Do you know any Sites for Data Sets 💻

Aside from Kaggle… Are there any other sites for obtaining Datasets.

If someone know, then please tell us.

Hi Vishal,
Yep, there are tons of sites!
Many cities (worldwide I would assume) have open data portals where you can grab city (or state data in the case of the US) data in a .csv or a json file.
Ex: NYC Open Data

The U.S. Census also has a TON of data.

I’ve downloaded data from both. There’s lots of clean up involved with Census data, but I just do that in Excel or with something like Open Refine.

Anything you’re interested in–gov, art, sports, etc. probably has online repositories for their data. Because I’m a baseball nerd, I’ve also gotten data from Baseball Reference dot com. (They’re an example of a site that forbids scraping. They will ban your IP if you do scrape. All their data is available for copying/pasting as a csv file.)

Oh, and I recently realized that the NY Met Museum allows ppl to scrape data from their site. I want to do that soon.

If you know how to build a web scraper, you can grab data from websites that way too. BUT, read the site’s guidelines/rules about scraping data from their sites. Many don’t allow it and others have very stringent rules. Here are some guidelines.

Maybe these will be of some interest too?


Reddit, discord, and irc are surprisingly deep in terms of resources.

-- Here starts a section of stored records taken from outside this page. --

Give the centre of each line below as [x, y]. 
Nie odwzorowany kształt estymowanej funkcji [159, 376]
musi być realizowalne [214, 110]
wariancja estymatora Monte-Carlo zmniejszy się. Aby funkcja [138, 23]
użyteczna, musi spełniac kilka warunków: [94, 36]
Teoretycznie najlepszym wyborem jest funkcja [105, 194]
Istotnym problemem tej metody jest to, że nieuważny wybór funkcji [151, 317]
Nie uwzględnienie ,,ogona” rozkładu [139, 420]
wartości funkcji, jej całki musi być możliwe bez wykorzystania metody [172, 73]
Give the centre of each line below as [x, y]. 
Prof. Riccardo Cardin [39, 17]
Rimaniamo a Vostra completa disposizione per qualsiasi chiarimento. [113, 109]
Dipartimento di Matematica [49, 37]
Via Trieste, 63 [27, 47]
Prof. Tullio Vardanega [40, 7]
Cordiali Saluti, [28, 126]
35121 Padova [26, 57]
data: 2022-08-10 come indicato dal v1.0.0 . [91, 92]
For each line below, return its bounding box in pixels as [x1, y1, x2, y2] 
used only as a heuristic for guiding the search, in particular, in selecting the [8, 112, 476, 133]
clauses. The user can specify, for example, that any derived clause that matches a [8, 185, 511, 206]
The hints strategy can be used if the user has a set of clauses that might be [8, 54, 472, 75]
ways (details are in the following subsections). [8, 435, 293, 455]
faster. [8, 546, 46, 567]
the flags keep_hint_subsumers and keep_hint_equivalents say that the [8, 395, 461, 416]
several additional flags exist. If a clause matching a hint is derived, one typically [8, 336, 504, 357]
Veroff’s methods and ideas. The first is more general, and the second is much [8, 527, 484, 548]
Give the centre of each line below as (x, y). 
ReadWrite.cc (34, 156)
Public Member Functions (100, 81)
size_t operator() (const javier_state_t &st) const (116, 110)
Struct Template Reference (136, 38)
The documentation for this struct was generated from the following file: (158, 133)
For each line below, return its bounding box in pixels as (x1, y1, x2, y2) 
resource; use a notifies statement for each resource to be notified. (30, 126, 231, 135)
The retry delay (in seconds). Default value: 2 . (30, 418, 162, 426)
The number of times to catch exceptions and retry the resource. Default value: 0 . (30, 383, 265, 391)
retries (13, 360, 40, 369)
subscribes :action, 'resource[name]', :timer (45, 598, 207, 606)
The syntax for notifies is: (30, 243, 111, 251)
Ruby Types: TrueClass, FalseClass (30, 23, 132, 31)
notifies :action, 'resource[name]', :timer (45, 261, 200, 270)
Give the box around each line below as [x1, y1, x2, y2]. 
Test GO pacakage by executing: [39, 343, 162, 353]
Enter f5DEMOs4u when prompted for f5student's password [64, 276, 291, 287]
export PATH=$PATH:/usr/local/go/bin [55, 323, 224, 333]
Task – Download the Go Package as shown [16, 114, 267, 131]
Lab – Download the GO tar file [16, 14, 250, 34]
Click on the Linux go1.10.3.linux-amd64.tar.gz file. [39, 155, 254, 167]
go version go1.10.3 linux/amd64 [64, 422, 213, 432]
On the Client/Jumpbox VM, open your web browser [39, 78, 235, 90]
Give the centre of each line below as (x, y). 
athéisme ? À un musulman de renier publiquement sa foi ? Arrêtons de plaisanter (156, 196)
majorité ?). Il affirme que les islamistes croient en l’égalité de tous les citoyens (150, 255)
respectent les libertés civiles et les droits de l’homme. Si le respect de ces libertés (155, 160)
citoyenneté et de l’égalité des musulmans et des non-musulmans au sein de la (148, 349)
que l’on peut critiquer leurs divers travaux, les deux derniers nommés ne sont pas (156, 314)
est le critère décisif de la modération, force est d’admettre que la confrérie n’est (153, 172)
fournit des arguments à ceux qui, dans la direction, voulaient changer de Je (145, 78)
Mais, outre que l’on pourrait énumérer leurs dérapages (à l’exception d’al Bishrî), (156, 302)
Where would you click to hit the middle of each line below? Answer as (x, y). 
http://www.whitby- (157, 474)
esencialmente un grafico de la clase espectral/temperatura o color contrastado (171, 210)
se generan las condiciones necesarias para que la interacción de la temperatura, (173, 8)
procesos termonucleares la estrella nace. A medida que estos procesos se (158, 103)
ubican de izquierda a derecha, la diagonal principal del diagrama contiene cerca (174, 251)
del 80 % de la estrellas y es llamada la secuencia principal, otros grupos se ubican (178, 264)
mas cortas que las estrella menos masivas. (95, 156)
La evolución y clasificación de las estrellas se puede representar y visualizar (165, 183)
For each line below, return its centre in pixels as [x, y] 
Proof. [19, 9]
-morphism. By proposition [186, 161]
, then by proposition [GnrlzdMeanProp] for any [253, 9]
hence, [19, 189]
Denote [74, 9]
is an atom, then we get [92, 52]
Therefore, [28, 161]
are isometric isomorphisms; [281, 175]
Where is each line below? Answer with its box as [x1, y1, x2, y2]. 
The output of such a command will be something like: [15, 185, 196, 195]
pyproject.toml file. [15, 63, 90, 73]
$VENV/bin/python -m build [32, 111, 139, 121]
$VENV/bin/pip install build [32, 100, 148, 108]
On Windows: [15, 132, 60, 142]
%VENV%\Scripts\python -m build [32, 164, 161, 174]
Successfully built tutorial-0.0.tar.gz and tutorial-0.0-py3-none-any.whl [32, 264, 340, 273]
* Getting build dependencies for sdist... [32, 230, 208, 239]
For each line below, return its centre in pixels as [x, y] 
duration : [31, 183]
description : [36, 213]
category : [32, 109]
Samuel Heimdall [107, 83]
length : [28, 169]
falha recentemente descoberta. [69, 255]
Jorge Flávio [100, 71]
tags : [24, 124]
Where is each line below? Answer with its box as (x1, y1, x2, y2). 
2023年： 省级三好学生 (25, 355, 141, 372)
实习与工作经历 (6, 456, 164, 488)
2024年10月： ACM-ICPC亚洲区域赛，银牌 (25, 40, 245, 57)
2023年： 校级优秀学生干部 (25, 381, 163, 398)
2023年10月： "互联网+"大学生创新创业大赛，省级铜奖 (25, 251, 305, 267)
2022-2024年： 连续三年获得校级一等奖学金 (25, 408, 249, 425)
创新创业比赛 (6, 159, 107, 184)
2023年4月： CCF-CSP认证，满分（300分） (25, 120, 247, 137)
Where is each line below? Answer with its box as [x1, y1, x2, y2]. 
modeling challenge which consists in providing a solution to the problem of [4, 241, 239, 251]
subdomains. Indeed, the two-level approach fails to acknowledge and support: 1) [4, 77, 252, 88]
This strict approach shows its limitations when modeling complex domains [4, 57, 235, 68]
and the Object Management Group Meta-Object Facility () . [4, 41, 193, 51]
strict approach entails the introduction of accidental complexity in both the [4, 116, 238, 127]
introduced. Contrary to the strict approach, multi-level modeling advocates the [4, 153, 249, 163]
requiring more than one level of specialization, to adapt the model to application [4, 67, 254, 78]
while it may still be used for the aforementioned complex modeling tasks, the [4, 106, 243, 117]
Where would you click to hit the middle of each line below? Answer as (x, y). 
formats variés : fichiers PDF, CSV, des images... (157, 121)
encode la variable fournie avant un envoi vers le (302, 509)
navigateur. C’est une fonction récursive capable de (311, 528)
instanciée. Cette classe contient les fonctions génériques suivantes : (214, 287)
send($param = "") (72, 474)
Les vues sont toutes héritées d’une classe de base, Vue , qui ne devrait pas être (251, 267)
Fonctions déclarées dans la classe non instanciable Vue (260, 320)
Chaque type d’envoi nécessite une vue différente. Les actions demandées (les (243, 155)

It’s good to keep an eye out and see what they have to offer.

And why not making your own dataset!

Have you heard of this?

You can download the Science Journal app (both Android and iOS) and collect data from your microphone (decibel levels) or from the gyros and accelerometers and then export those data points for analysis!!

Example project: How about collecting noise levels at different places like your living room, a subway station, a restaurant, etc and trying to use K-Means to try and identify each location!